**REQUIRED ACTION**
Word for word, restate the lines from the top of the records below through the line with "Objective page should", both included, with no pictures in the result.

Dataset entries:
——

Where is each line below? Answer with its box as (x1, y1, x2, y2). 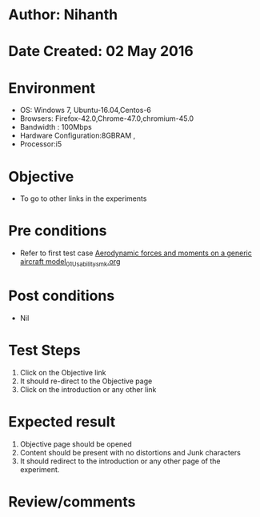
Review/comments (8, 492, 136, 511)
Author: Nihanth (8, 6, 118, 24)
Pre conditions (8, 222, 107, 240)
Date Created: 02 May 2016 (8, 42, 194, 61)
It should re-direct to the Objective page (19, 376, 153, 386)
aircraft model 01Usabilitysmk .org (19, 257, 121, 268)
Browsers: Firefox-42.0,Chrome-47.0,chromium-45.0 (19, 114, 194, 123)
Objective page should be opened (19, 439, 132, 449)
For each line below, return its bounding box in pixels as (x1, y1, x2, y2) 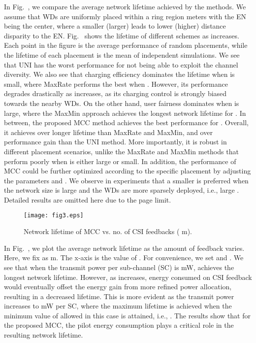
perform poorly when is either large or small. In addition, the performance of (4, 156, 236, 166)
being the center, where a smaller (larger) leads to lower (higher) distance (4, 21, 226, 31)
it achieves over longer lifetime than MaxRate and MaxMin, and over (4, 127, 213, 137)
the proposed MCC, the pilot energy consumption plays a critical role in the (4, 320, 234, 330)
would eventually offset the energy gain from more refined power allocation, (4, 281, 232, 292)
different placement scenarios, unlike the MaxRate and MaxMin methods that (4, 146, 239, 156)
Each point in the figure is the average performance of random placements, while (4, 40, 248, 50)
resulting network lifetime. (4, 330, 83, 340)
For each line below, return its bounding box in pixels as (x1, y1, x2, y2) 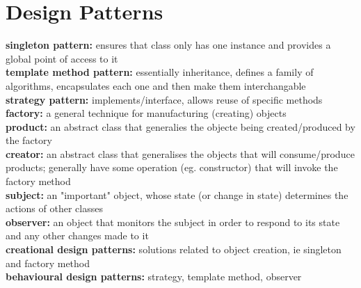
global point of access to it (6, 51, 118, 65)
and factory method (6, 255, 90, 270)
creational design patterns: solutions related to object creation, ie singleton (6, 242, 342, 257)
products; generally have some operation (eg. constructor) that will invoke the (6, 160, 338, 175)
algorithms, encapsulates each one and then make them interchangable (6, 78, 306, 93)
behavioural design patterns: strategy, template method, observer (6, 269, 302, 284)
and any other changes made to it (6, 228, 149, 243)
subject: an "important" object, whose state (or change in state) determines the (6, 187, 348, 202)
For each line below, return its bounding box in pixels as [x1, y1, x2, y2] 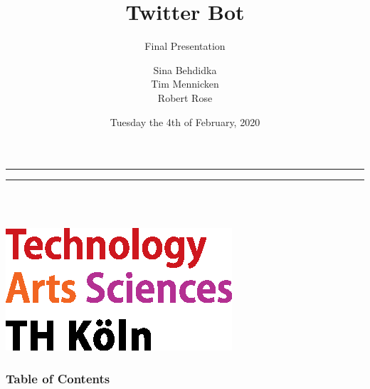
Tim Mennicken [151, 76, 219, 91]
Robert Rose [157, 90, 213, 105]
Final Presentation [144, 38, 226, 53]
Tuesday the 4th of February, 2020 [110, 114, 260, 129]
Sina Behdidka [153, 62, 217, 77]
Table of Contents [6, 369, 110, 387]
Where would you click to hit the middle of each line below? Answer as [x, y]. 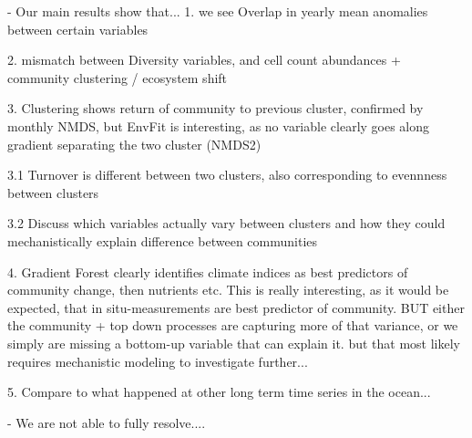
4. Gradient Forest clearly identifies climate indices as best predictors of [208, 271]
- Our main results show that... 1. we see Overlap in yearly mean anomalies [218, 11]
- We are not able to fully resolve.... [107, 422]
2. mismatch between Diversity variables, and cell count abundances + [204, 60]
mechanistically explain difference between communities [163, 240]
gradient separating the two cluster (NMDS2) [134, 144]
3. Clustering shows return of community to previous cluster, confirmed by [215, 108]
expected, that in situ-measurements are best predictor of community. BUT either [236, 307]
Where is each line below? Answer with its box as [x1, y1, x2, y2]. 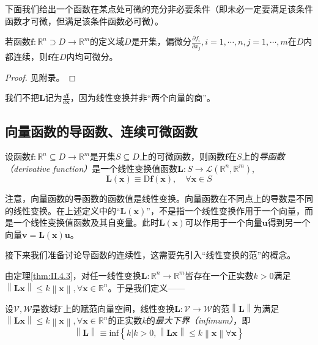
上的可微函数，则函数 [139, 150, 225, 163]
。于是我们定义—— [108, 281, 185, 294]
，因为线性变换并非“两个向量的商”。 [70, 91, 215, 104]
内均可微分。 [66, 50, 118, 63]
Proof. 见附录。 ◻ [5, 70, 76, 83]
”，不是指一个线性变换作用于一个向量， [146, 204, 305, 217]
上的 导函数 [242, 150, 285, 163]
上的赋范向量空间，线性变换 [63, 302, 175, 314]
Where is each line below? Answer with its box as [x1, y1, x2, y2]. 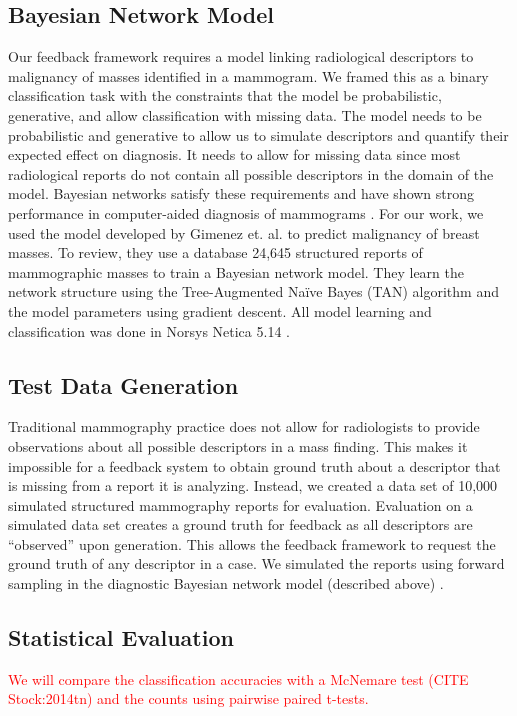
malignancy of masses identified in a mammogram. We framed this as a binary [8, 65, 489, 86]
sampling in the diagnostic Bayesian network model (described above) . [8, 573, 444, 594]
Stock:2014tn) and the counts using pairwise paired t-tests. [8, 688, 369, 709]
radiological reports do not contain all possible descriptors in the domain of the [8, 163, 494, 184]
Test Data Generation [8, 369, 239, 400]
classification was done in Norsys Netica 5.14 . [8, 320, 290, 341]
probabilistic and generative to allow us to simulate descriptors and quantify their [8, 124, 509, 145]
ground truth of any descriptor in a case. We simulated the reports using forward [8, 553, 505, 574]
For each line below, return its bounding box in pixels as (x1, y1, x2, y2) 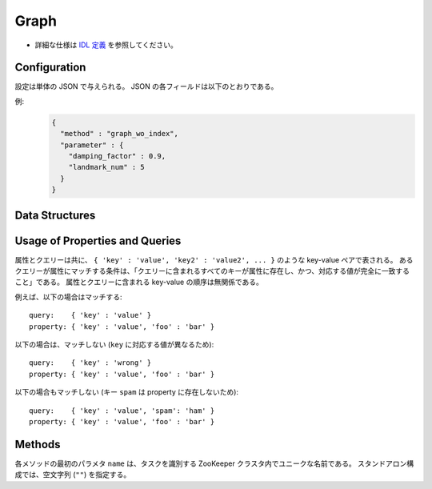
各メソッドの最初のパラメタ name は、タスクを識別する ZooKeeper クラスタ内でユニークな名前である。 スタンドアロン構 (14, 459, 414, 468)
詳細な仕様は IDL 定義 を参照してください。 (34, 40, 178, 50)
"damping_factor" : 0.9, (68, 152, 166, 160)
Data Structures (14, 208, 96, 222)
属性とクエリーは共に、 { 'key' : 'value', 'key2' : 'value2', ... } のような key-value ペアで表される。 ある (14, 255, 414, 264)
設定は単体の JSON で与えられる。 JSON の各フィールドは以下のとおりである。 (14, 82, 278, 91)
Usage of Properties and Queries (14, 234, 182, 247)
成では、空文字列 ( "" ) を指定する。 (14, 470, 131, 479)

——

**WRITTEN RESPONSE**
Where is each line below? Answer with its box as (x1, y1, x2, y2). 
Review/comments (8, 492, 136, 511)
Author: Nihanth (8, 6, 118, 24)
Pre conditions (8, 222, 107, 240)
Date Created: 02 May 2016 (8, 42, 194, 61)
It should re-direct to the Objective page (19, 376, 153, 386)
aircraft model 01Usabilitysmk .org (19, 257, 121, 268)
Browsers: Firefox-42.0,Chrome-47.0,chromium-45.0 (19, 114, 194, 123)
Objective page should be opened (19, 439, 132, 449)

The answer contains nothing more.